И хоть этого нельзя не признать — не молчал голос совести, произносил временами укоряющее словцо, заставлял в холодном поту проснуться среди ночи: «Да что же это такое творится в мире, в тебе?!» Но все же я маленький человек. В этом оправдание!
— Не маленький; но ты и сейчас петляешь, вместо того, чтобы хоть оглянуться на то, что совершалось при тебе, в покое и тишине твоего молчания; на миллионы могил, на тех, кого уже не воскресишь. И какие там к черту могилы — рвы, ямы, в которых скелеты с бирками на ноге; а на бирках номера от первого до какого же? Миллионного, двадцатимиллионного? Считай, считай; разве хватит жизни твоей, и твоих детей, и внуков, чтобы сосчитать! Маленький человечек, вот кто ты — человечек без совести.
— Пусть будет так. Не обижаюсь, напротив, двумя руками проголосую — но только какой же спрос с маленького человечка? Вот Бутов — он, может быть, другое дело, у него талант, а значит, и ответственность перед миром. А я…
Обвиняющий не ответил. Воцарилась глухая темнота, глухая тишина, духота, к которой мы так привыкли, пустота во мне и в окружающем пространстве.

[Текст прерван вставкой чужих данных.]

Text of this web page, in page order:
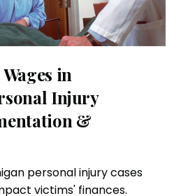
in
Injury
&
personal injury cases
victims' finances.
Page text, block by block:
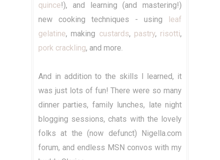
quince!), and learning (and mastering!)
new cooking techniques - using
leaf
gelatine, making custards, pastry, risotti,
pork crackling, and more.
And in addition to the skills I learned, it
was just lots of fun! There were so many
dinner parties, family lunches, late night
blogging sessions, chats with the lovely
folks at the (now defunct) Nigella.com
forum, and endless MSN convos with my
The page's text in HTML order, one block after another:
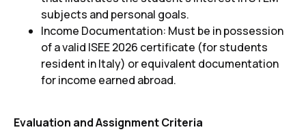
subjects and personal goals.
Income Documentation: Must be in possession
of a valid ISEE 2026 certificate (for students
resident in Italy) or equivalent documentation
for income earned abroad.
Evaluation and Assignment Criteria
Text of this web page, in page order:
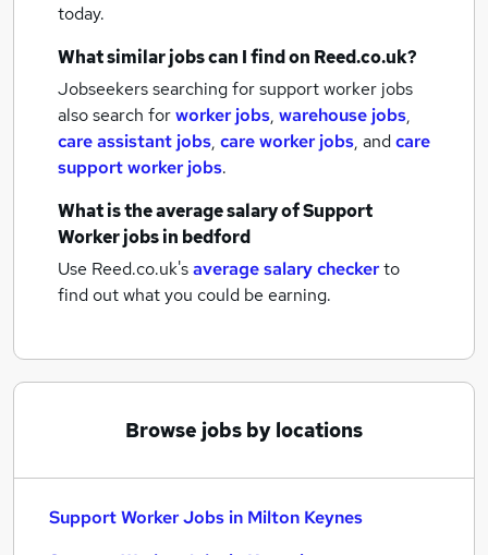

В голове подняли мышиную возню другие мысли, вернее бы сказать, мыслишки. Что вот здорово мы с Черновым посадили «без трех» на пиках наших преферансных партнеров; играли, в общем-то, не совсем корректно, но победителей не судят; и очень с раскладом карт повезло. И хорошо мы с тем же Черновым составили вчера докладную. Конечно, не без липы, ну и пусть, — Начальник, даже если хитринку угадает, очки снимет, чтобы не видеть. По нынешнему счету хитринка что?! Благо даже…

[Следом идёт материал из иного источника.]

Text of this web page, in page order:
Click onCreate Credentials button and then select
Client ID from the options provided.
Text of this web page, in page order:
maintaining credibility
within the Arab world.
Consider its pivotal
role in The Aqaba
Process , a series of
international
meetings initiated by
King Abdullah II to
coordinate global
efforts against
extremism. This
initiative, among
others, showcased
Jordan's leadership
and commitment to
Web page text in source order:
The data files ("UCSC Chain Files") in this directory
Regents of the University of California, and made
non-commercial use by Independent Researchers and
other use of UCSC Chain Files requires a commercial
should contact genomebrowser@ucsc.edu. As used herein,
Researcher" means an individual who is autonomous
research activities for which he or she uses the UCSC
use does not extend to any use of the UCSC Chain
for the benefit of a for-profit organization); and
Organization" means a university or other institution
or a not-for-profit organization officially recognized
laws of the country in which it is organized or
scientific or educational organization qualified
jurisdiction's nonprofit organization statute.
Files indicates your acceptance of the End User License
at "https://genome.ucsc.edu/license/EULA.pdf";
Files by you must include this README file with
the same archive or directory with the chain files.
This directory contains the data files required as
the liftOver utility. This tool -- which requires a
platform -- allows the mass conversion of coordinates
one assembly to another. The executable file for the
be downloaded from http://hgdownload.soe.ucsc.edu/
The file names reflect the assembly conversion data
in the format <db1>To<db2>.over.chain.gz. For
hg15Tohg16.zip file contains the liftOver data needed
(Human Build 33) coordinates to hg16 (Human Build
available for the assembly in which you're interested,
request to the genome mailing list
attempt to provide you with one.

Я уже спал, каким-то манером переместившись с платформы в теплую, надышанную и прокуренную зальцу станции и устроившись на вытертой до блеска скамейке.

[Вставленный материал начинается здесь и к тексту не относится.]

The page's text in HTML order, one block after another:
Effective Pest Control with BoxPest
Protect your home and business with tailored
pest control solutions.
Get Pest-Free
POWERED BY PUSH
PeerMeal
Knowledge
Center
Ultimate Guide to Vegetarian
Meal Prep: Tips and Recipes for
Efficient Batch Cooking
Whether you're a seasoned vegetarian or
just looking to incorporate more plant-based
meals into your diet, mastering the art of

…И сонные мысли перенесли меня в тот вечер, в ту ночь… Я сидел, как почти всегда после службы, у Чернова. Играли. И только карта начала идти, часов вероятно в десять, зазвонил телефон. Чернов взял трубку и сразу же передал мне:
— Какая-то баба зовет!
Звонила Тося. Вот уж чего никак нельзя было ожидать после двадцатилетней разлуки, когда ни письма и никакой иной весточки. Я сразу узнал ее совершенно неизменившийся голос, само звучание которого некогда делало меня счастливым. Просто так счастливым, а совсем не потому, что нечто обещало. Ведь ничего такого между нами не было. Хотя вообще-то о ней говорили плохо. Не о службе ее — что она была поистине бесстрашной санитаркой, признавали все, да и как не признавать, — а в бытовом плане. Говорили почти презрительно. Но какое было дело мне, что о ней говорили тогда — в войну, в молодость, в другую эпоху жизни.